**Activity**:
Transcribe all the lines below exactly. Omit the pictures.

··· Provided information

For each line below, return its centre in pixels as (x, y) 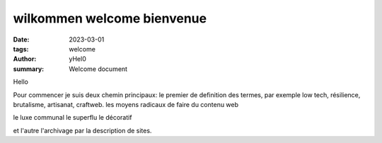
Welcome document (98, 69)
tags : (21, 49)
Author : (25, 59)
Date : (21, 39)
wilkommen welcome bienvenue (110, 18)
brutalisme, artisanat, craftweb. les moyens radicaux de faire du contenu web (126, 104)
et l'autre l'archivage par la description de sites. (82, 130)
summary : (29, 69)
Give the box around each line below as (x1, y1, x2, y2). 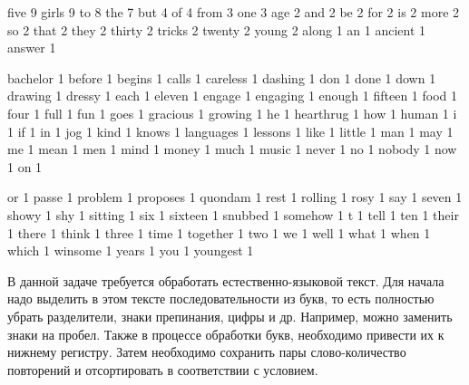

······

**Exercise output**:
For each line below, return its centre in pixels as (x, y) 
Welcome document (98, 69)
tags : (21, 49)
Author : (25, 59)
Date : (21, 39)
wilkommen welcome bienvenue (110, 18)
brutalisme, artisanat, craftweb. les moyens radicaux de faire du contenu web (126, 104)
et l'autre l'archivage par la description de sites. (82, 130)
summary : (29, 69)
Give the box around each line below as (x1, y1, x2, y2). 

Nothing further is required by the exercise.